Segment Start: SOURCE DATA

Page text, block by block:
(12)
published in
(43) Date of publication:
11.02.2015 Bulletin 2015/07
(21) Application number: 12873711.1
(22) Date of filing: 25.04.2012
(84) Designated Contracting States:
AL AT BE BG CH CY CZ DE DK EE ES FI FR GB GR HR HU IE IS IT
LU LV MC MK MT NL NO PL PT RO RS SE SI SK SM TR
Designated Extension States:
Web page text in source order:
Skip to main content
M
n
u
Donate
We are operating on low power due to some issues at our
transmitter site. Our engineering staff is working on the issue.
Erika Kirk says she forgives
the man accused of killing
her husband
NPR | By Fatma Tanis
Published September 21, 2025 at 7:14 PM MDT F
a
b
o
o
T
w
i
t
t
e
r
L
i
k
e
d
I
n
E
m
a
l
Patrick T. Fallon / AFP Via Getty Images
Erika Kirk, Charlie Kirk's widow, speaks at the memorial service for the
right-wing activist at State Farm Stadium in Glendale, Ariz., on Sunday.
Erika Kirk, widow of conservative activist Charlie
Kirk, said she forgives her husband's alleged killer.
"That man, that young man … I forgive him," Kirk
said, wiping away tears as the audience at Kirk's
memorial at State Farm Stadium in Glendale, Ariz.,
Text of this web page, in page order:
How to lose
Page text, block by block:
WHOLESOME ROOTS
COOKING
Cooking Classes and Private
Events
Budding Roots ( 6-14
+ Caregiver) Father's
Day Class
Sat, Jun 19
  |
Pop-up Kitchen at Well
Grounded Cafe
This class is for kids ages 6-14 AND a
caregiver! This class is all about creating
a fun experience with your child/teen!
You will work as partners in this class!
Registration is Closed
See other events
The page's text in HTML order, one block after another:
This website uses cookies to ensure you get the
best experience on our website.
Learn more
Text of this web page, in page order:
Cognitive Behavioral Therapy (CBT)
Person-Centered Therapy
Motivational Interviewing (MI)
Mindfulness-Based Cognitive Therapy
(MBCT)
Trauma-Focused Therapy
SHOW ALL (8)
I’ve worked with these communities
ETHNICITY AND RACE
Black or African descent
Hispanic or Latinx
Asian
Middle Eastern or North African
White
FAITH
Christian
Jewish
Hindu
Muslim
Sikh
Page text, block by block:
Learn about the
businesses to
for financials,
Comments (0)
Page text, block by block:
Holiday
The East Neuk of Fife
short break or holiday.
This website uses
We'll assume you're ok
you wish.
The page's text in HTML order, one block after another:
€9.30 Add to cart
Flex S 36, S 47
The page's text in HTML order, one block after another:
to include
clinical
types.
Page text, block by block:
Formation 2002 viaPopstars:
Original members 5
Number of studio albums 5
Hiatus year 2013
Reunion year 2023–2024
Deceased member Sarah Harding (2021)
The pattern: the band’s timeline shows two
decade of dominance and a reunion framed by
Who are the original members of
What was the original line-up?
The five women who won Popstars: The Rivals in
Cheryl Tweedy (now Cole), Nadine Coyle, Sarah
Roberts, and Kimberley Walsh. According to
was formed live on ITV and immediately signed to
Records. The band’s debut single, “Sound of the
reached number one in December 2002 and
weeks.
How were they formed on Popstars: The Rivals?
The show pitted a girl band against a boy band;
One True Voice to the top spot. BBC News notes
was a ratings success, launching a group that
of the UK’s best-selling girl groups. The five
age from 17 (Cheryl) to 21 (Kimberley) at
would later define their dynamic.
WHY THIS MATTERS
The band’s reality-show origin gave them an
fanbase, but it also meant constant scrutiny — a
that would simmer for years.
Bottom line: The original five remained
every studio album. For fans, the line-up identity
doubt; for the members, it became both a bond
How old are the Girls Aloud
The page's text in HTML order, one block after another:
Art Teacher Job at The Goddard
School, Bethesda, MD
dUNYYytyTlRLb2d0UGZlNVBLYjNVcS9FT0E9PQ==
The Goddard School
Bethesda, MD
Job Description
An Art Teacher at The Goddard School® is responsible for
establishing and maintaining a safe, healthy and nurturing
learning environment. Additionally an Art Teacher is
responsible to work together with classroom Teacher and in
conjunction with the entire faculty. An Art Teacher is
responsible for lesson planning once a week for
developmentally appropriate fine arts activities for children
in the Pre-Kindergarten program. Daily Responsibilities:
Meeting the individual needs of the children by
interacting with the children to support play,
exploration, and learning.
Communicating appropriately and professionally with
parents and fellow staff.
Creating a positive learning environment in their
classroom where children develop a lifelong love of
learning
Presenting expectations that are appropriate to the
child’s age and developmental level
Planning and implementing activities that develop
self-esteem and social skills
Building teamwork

Segment End: SOURCE DATA
Segment Start: SOURCE DATA

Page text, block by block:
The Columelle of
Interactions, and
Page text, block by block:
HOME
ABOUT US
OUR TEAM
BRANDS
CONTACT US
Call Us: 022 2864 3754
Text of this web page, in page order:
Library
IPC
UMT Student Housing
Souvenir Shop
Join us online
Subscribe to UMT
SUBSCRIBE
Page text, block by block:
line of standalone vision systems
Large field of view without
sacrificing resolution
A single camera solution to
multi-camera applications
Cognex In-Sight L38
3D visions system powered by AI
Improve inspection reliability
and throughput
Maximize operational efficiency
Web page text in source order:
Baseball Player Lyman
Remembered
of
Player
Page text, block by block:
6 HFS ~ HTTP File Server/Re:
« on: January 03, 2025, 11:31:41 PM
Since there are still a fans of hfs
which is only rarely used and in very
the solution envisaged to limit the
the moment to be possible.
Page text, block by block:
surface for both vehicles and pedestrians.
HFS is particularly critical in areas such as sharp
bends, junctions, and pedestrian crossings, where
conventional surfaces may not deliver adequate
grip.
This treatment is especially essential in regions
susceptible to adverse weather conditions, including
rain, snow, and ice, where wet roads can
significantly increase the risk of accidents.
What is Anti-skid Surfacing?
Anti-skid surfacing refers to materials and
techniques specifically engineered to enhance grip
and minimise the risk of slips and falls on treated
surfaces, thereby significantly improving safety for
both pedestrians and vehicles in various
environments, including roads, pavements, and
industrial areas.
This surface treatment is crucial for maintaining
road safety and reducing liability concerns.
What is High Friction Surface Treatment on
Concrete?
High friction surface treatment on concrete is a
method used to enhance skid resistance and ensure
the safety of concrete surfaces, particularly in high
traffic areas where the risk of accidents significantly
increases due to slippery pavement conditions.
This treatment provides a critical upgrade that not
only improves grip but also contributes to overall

Segment End: SOURCE DATA

EXERCISE OBJECTIVE
For every line above that includes the string "Designated", copy the line.

EXPECTED ANSWER
(84) Designated Contracting States:
Designated Extension States:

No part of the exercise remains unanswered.